For us, that crumbling was gradual. Conversations were constructed in circles, the diameter deceptively expanding only to shrink moments later. Where are we going? Isn’t it lovely/awful/strange weather? What’s the dog’s name? To the supermarket. Yes, it is. His name is Sam. Old Whippersnapper. What happened to the old dog? She died. What’s this one called? Sam. There were strained voices, forcefully participating in replaying conversations as we chased each other round and round a circular track, occasionally attempting to lead him off into the unexplored territory of topics as yet undiscussed and questions as yet unanswered. Only to be back at this: Old Whippersnapper. What’s his name?

For us, it was terrifying, until it wasn’t, until it became normality, with yesterday already dissolved into non-existence, until moments became isolated in the present, unable to be converted into memory, until it was commonplace for meals to be left forgotten and uneaten, and whisky glasses to be kept on the top shelf of the fridge. It was painful. Repetitive. Tragic. Monotonous. Upsetting. Inspiring. You did not crumble. Not really. You maintained your dignity. You maintained yourself. You were an off-balance stack of bricks, tottering occasionally, yet resisting gravity. You still laughed and you still whistled and you still wandered around the garden, plucking the deadheads of withered daffodils. You remembered us, your family, and this, your home.
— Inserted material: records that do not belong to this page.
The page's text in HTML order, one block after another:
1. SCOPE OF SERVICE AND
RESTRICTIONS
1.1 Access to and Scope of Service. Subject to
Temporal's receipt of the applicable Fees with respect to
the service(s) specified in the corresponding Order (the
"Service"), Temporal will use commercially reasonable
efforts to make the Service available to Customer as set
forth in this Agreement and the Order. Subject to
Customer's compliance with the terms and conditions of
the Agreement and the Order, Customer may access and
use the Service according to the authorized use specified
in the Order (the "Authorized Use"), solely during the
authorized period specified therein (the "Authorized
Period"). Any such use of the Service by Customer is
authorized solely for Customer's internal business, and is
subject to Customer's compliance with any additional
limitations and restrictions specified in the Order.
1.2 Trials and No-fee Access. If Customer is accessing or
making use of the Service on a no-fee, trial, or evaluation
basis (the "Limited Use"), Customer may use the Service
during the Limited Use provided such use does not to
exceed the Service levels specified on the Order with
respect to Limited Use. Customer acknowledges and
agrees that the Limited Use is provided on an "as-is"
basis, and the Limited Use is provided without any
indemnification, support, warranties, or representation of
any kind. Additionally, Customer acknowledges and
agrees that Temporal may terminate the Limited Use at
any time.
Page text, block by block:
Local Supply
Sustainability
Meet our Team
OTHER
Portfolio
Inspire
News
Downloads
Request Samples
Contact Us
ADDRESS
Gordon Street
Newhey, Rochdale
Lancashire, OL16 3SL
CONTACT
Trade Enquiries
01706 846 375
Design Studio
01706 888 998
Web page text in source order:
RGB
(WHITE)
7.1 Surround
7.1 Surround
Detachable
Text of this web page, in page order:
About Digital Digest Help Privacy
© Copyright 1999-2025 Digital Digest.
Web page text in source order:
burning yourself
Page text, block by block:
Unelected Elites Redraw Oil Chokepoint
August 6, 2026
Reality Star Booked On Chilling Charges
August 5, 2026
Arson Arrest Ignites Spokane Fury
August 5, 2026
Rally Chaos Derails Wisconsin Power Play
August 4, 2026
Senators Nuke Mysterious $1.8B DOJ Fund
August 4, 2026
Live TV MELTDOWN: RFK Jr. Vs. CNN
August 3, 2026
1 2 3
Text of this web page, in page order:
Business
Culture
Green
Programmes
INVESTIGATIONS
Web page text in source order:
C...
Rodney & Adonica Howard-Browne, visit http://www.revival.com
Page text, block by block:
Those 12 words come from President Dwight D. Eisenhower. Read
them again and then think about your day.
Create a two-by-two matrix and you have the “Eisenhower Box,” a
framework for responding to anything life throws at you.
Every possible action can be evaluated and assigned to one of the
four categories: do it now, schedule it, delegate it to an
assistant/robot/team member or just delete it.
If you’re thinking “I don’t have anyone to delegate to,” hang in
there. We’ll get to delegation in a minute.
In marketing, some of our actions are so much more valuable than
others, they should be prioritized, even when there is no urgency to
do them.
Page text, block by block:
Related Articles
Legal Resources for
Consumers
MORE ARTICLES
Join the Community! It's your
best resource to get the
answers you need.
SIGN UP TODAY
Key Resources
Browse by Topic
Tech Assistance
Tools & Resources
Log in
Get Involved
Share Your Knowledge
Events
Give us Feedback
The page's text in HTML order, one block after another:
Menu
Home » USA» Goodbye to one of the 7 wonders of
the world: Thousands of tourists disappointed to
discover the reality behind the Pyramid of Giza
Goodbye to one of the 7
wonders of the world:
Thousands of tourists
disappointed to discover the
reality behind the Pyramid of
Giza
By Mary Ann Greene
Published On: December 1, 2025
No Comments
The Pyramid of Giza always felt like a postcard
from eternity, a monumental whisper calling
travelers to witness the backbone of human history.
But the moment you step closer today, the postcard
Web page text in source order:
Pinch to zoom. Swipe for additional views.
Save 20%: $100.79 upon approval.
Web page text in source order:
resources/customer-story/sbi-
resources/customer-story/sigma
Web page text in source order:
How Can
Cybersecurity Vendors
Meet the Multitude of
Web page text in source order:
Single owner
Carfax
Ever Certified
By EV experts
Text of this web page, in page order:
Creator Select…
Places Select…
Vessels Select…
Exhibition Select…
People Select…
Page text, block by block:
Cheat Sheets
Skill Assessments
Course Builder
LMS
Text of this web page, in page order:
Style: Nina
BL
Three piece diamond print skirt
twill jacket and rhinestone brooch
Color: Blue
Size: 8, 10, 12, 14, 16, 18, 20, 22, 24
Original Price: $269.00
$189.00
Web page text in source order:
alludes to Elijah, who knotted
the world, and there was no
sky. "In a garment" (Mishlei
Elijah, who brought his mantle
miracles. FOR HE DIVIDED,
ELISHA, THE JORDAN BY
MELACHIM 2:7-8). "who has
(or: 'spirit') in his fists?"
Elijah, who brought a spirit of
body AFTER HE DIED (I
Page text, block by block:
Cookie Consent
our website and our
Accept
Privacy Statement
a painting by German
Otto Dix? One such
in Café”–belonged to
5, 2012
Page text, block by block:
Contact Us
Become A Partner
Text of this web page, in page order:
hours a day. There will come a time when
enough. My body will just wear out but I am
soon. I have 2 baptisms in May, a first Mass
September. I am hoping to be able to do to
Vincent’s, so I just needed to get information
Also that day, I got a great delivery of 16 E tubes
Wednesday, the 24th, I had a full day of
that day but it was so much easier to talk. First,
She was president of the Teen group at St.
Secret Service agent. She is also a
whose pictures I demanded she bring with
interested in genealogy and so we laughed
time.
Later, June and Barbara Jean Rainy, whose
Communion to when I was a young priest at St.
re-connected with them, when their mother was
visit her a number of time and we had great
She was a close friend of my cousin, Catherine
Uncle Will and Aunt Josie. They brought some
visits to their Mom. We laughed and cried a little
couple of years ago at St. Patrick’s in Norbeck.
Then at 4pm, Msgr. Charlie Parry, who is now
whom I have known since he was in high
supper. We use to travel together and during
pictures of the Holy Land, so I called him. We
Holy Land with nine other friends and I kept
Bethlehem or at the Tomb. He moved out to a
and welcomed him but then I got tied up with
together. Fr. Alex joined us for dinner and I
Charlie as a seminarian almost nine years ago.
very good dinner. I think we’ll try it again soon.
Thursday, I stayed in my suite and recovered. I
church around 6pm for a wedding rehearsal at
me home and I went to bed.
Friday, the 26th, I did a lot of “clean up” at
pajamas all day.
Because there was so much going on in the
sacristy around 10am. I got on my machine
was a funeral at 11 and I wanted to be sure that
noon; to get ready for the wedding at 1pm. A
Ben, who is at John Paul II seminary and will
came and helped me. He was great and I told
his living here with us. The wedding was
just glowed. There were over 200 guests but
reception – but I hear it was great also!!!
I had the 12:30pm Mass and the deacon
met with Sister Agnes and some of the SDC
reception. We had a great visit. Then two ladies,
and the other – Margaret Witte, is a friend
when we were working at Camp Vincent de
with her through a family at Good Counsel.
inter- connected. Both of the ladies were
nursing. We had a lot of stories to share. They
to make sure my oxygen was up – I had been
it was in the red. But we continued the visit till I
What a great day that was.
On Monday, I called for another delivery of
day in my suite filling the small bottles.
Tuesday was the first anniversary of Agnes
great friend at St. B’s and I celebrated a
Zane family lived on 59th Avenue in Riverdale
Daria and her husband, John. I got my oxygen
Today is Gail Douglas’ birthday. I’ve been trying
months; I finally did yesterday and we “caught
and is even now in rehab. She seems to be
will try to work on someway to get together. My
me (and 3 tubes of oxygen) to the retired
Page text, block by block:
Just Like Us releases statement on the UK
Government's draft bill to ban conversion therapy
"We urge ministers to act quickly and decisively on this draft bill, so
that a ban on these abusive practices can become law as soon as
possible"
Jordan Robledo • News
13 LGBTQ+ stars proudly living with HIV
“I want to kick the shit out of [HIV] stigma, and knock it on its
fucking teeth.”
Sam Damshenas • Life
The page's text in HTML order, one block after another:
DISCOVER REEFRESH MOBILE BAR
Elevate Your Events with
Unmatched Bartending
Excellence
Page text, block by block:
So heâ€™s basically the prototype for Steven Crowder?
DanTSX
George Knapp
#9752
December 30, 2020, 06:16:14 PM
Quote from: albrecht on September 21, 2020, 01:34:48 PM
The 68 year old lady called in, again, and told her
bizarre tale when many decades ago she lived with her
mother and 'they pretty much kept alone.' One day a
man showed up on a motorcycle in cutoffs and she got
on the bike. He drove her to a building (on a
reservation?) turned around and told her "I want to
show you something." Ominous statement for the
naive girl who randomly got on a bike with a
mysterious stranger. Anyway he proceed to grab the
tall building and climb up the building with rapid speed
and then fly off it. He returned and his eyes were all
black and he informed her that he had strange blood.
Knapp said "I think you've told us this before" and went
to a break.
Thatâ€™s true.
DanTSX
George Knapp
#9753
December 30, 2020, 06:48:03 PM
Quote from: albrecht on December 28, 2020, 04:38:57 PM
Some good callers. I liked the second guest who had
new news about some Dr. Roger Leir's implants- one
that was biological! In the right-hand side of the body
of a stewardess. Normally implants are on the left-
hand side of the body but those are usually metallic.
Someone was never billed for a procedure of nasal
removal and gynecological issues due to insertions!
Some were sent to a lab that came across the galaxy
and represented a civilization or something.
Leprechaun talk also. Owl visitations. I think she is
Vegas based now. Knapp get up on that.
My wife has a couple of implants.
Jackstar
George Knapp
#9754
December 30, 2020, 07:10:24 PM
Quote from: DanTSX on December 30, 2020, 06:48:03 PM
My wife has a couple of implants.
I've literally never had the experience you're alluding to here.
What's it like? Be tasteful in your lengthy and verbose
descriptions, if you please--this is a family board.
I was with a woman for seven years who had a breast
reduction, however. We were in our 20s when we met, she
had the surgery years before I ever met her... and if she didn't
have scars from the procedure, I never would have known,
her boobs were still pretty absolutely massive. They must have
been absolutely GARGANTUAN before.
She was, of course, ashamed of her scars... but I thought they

But for you? What was it like for you?

In flashes. That is how it would happen in Hollywood: in a dizzying blur, as honey-lit scenes reduce to pixelated grey. Memories would be relived for a second time, but just as you stretched out to retrieve them for safekeeping, they would burst into flames. Your scorched fingers and the ash confetti are from a fire you do not remember. A poetic, romantic idea: an ending in blazing colour, a beacon illuminating the dark horizon, a fanfare screaming through the night.

And then what?

A vacuum. An infinite darkness stretching onwards and outwards and inwards and endlessly. The credits. Then the rest of us leave the cinema, popcorn trodden into the carpets, back to streetlights and car horns.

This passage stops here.